Oh, dear! Can we just get one thing out of the way? I don’t think atheists, agnostics, sceptics, call us what you will, actually hate Jesus. If he existed at all, we can know nothing about him. How can you hate that which you know not? Only religionists can do that. Jesus of Nazareth may have been a nice guy within the context of the mores of his times. Who knows?

What we detest is what some – not all – Christians have done in his name. They seek to censor and to censure, to punish and to prevent, to hold up their own beliefs as the way and the truth and the life for all.

But Green uses the black-or-white tactic: if you’re not with us, you’re against us. In his case, if you explore Jesus through art, if you criticise him, if you explore what people have done in his name, then you’re against him and everything he did and stood for. Even if we knew his life story in that amount of detail, it would be impossible to disapprove of everything. Hate is a pretty powerful, all-enveloping word. It’s not a black-or-white affair.

To talk of “Jesus-hating” is a bit OTT, not to mention rich, coming from someone who seems to hate everything that is not Jesus, or intimately connected with him and the myths that have followed him.

Back to Jones. Yes, there is a line in a poem called “Hymn” that talks of Jesus and Mary Magdalene in a sexual context, but it’s hardly blasphemy (not that such a crime exists any more, Stephen), and the whole poem is a comment on religion (among other things) in general. Here’s a taste:

just like mary magdelene
i fucked jesus
just like mary magdelene
i have been deemed useless
i shall drift to dust [. . .]

The Welsh Assembly reading is scheduled for 11 December.

Wales’s national daily, the Western Mail, sides with Jones, too.

“ ‘Do we live in Iran?’ asked a bewildered Mr Jones,” it said yesterday, and then answered the question:

No, we do not, and this censorship should not have been allowed to happen. Waterstone’s must have been aware of the content of Mr Jones’ poetry – it is still for sale in their shops – so someone must have been satisfied that the work was appropriate for a public reading.
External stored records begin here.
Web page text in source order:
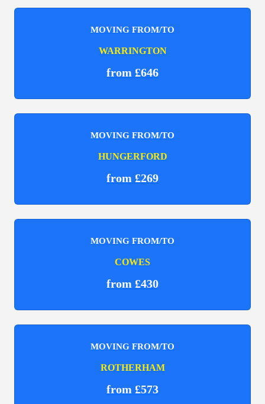
MOVING FROM/TO
WARRINGTON
from £646
MOVING FROM/TO
HUNGERFORD
from £269
MOVING FROM/TO
COWES
from £430
MOVING FROM/TO
ROTHERHAM
from £573
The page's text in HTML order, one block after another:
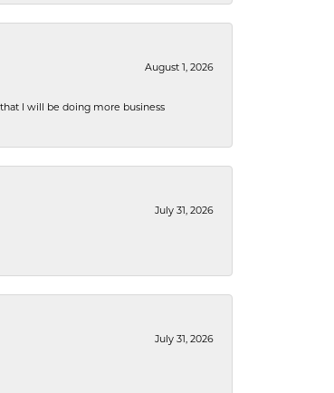
August 1, 2026
I will be doing more business
July 31, 2026
July 31, 2026
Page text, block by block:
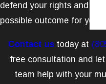
defend your rights and
possible outcome for your
Contact us today at
free consultation and
team help with your
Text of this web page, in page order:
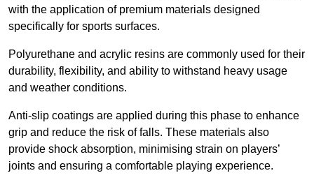
with the application of premium materials designed
specifically for sports surfaces.
Polyurethane and acrylic resins are commonly used for their
durability, flexibility, and ability to withstand heavy usage
and weather conditions.
Anti-slip coatings are applied during this phase to enhance
grip and reduce the risk of falls. These materials also
provide shock absorption, minimising strain on players’
joints and ensuring a comfortable playing experience.
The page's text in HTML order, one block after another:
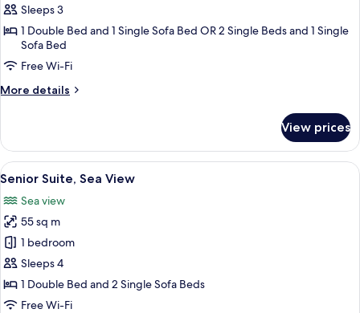
Double
or
Twin
Room,
Sea
View
Sleeps 3
1 Double Bed and 1 Single Sofa Bed OR 2 Single Beds and 1 Single
Sofa Bed
Free Wi-Fi
More details
More
Double
or
Twin
Sea
View
View prices
View
all
photos
for
Senior
Suite,
Sea
View
A bedroom with a large bed, a chair,
3
Senior Suite, Sea View
Sea view
55 sq m
1 bedroom
Sleeps 4
1 Double Bed and 2 Single Sofa Beds
Free Wi-Fi
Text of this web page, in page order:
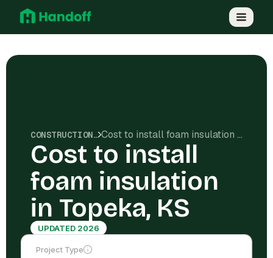
CONSTRUCTION COSTS Cost to install foam insulation in Topeka, KS
Cost to install
foam insulation
in Topeka, KS
UPDATED 2026
Project Type
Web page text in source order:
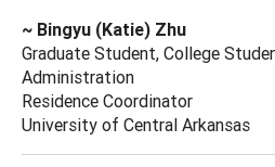
~ Bingyu (Katie) Zhu
Graduate Student, College
Administration
Residence Coordinator
University of Central Arkansas
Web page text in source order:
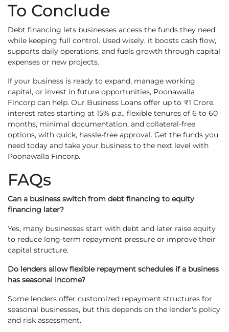
To Conclude
Debt financing lets businesses access the funds they need
while keeping full control. Used wisely, it boosts cash flow,
supports daily operations, and fuels growth through capital
expenses or new projects.
If your business is ready to expand, manage working
capital, or invest in future opportunities, Poonawalla
Fincorp can help. Our Business Loans offer up to ₹1 Crore,
interest rates starting at 15% p.a., flexible tenures of 6 to 60
months, minimal documentation, and collateral-free
options, with quick, hassle-free approval. Get the funds you
need today and take your business to the next level with
Poonawalla Fincorp.
FAQs
Can a business switch from debt financing to equity
financing later?
Yes, many businesses start with debt and later raise equity
to reduce long-term repayment pressure or improve their
capital structure.
Do lenders allow flexible repayment schedules if a business
has seasonal income?
Some lenders offer customized repayment structures for
seasonal businesses, but this depends on the lender's policy
and risk assessment.
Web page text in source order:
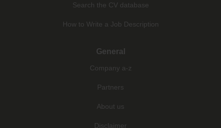
Search the CV database
How to Write a Job Description
General
Company a-z
Partners
About us
Disclaimer
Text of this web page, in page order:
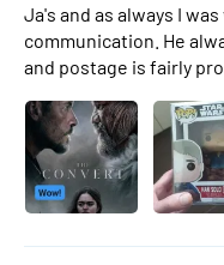
Ja's and as always I
communication. He
and postage is fairly
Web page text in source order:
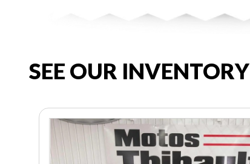
SEE OUR INVENTORY

Stephen Green, the man behind Christian Voice, has a right to object to the contents of Mr Jones’ work, but Mr Green and his followers do not have the right to prevent others from reading, buying or listening to it. Mr Jones invokes the example of Iran; there are plenty of other eerie historical parallels that spring to mind.

One of the pillars on which our way of life is built is that the free exchange of ideas allows opposing points of view to be put and argued in a public or a private arena. The strength of an idea can be enough for it to carry the day – and even to go on and change society.

Mr Green may feel he has right on his side: the way to test this is through discussion and debate, not through disruption. If he thinks his ideas are the stronger, let him put them in a reasonable and calm manner.

The paper reports that Green and his cronies plan to protest at the Senedd, and the Mail agrees, as I’m sure we all do, that it is right and proper that they should be allowed to.

Thanks to Barry at the Freethinker for alerting me to this one. See his take on it here.

You can also see Peter Black’s own blog piece on the issue. There’s an interesting swipe at Patrick Jones among the comments that seems to think that insulting the mother of a living person is the same as referring to a fictitious incident concerning a mythological figure a couple of millennia ago.

We’ll also be carrying a feature on this issue in the next issue of G&LH.